With a single trapmaster in play (Slaggorath provides it) Traps do 3 extra damage. Thats 5 damage for a pit trap! (and straight through Armour too of course). In Lt encounters, with a bunch of 'normal' Pit Traps and crushing Blocks etc, she can do phenomenal amounts of damage that ignores armour and pretty much guarantee killing 1-2 heroes just from traps alone, even if some have upgraded wounds.

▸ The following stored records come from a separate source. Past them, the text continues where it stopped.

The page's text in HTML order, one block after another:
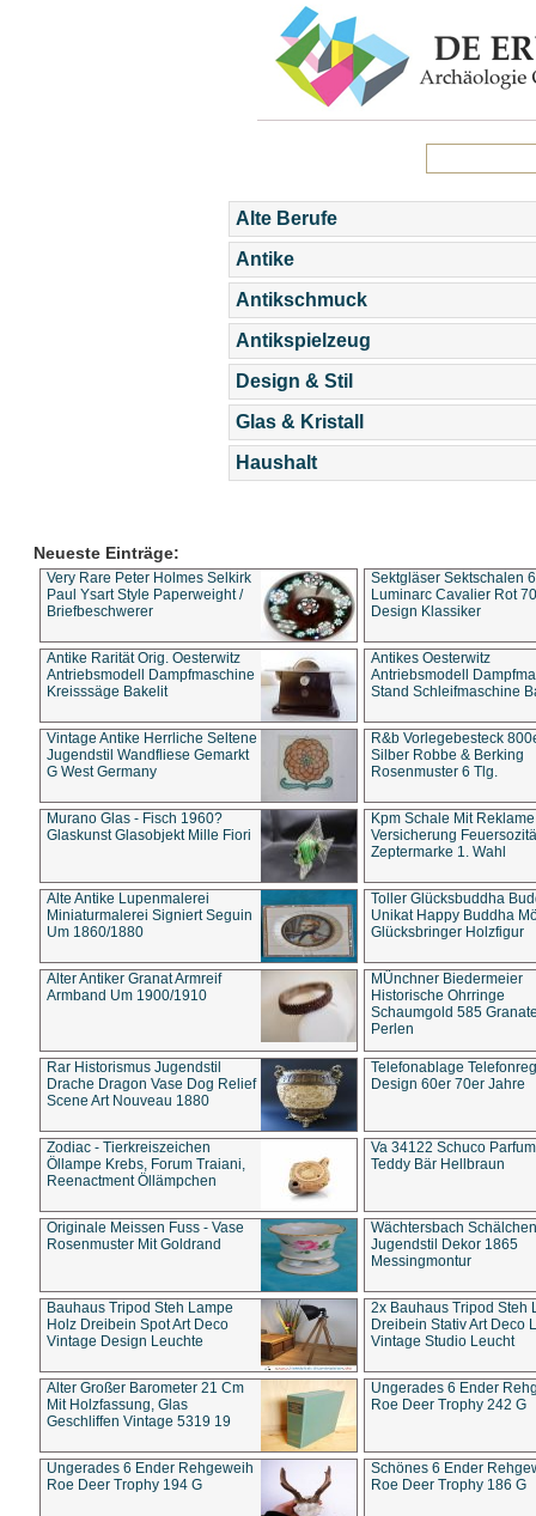
Alte Berufe
Antike
Antikschmuck
Antikspielzeug
Design & Stil
Glas & Kristall
Haushalt
Neueste Einträge:
Very Rare Peter Holmes Selkirk
Paul Ysart Style Paperweight /
Briefbeschwerer
Sektgläser Sektschalen
Luminarc Cavalier Rot
Design Klassiker
Antike Rarität Orig. Oesterwitz
Antriebsmodell Dampfmaschine
Kreisssäge Bakelit
Antikes Oesterwitz
Antriebsmodell
Stand Schleifmaschine
Vintage Antike Herrliche Seltene
Jugendstil Wandfliese Gemarkt
G West Germany
R&b Vorlegebesteck
Silber Robbe & Berking
Rosenmuster 6 Tlg.
Murano Glas - Fisch 1960?
Glaskunst Glasobjekt Mille Fiori
Kpm Schale Mit Reklame
Versicherung
Zeptermarke 1. Wahl
Alte Antike Lupenmalerei
Miniaturmalerei Signiert Seguin
Um 1860/1880
Toller Glücksbuddha
Unikat Happy Buddha
Glücksbringer Holzfigur
Alter Antiker Granat Armreif
Armband Um 1900/1910
MÜnchner Biedermeier
Historische Ohrringe
Schaumgold 585
Perlen
Rar Historismus Jugendstil
Drache Dragon Vase Dog Relief
Scene Art Nouveau 1880
Telefonablage
Design 60er 70er Jahre
Zodiac - Tierkreiszeichen
Öllampe Krebs, Forum Traiani,
Reenactment Öllämpchen
Va 34122 Schuco
Teddy Bär Hellbraun
Originale Meissen Fuss - Vase
Rosenmuster Mit Goldrand
Wächtersbach Schälchen
Jugendstil Dekor 1865
Messingmontur
Bauhaus Tripod Steh Lampe
Holz Dreibein Spot Art Deco
Vintage Design Leuchte
2x Bauhaus Tripod Steh
Dreibein Stativ Art Deco
Vintage Studio Leucht
Alter Großer Barometer 21 Cm
Mit Holzfassung, Glas
Geschliffen Vintage 5319 19
Ungerades 6 Ender
Roe Deer Trophy 242 G
Ungerades 6 Ender Rehgeweih
Roe Deer Trophy 194 G
Schönes 6 Ender
Roe Deer Trophy 186 G

In addition her upgrade (that you can start with) that allows you to put two traps aside to use whenever you feel like is extremely useful. Not only is her deck 2 cards smaller, she effectively starts with 5 cards instead of 3, can choose two of them (as long as they are traps) and they are 'safe' from Wind Pact and Feats that remove cards from hand. That makes a big difference when heroes are blitzing. She can guarantee a Dark Charm in the first dungeon, and probably anogther nasty trap. If she has (2 trap) treachery she can guarantee that the first chest you open will contain not a treasure, but a dark relic, which suitable chosen can cause the dropping of one treasure as well as replacing a great 'new' one with a nasty Dark Relic. Thats like both Crushing blows in one card and a free Dark Relic thrown in for bonus!

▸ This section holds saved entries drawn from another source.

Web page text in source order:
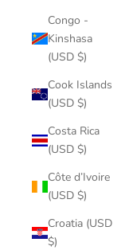
Congo -
Kinshasa
(USD $)
Cook Islands
(USD $)
Costa Rica
(USD $)
Côte d’Ivoire
(USD $)
Croatia (USD
$)
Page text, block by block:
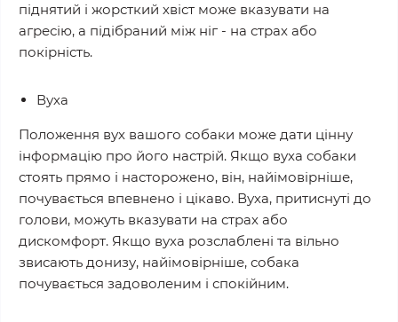
піднятий і жорсткий хвіст може вказувати на
агресію, а підібраний між ніг - на страх або
покірність.
Вуха
Положення вух вашого собаки може дати цінну
інформацію про його настрій. Якщо вуха собаки
стоять прямо і насторожено, він, найімовірніше,
почувається впевнено і цікаво. Вуха, притиснуті до
голови, можуть вказувати на страх або
дискомфорт. Якщо вуха розслаблені та вільно
звисають донизу, найімовірніше, собака
почувається задоволеним і спокійним.

We haven't played the Demon Lord yet, and the Sorcerer king only briefly, but of the rest Spider Queen was the nastiest. She looks to have a weakish Avatar but she doesn't need to let it come to that, and I think her Avatar might even be better than it looks at first glance due to the dungeon specials.

Thanks a lot! That helps.

Corbon said:

Corbon said:

With a single trapmaster in play (Slaggorath provides it) Traps do 3 extra damage. Thats 5 damage for a pit trap! (and straight through Armour too of course). In Lt encounters, with a bunch of 'normal' Pit Traps and crushing Blocks etc, she can do phenomenal amounts of damage that ignores armour and pretty much guarantee killing 1-2 heroes just from traps alone, even if some have upgraded wounds.

Corbon are you suggesting the spider queen is good because of the card trapmaster? The card that is 1 in a deck of 48? I understand having a Lt give you the card but to suggest they will be in the right place to reinforce all the time is sumply mistaken. The card cost 16 to put into play. Quite cheap for a power card really. I am not sure I would play this before evil genious though even as the spider queen.

Without this traps are 1 cheaper and deal one more damage.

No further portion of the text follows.